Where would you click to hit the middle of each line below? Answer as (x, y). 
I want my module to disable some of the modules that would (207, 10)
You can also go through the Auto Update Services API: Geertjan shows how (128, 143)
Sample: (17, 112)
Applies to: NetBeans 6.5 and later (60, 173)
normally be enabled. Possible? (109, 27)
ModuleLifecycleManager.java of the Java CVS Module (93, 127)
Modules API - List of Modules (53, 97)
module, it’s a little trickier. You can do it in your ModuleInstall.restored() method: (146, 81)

==

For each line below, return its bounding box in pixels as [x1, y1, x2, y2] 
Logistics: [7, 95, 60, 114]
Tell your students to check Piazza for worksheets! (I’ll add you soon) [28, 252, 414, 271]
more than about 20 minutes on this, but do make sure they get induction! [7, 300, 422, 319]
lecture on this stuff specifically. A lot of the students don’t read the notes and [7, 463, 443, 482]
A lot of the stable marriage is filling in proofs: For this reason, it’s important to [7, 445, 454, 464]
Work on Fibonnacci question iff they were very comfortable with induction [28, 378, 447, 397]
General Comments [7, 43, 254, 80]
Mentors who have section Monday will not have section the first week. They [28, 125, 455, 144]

==

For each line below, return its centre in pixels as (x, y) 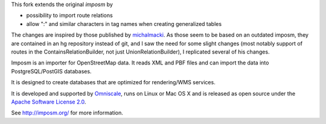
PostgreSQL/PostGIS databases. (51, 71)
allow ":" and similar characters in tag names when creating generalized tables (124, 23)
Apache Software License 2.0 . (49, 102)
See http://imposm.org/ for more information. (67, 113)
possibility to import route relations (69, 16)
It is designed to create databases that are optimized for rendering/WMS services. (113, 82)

Task item
Working from the entries above, return all lines that contain "your".

Response
module, it’s a little trickier. You can do it in your ModuleInstall.restored() method: (146, 81)
Tell your students to check Piazza for worksheets! (I’ll add you soon) [28, 252, 414, 271]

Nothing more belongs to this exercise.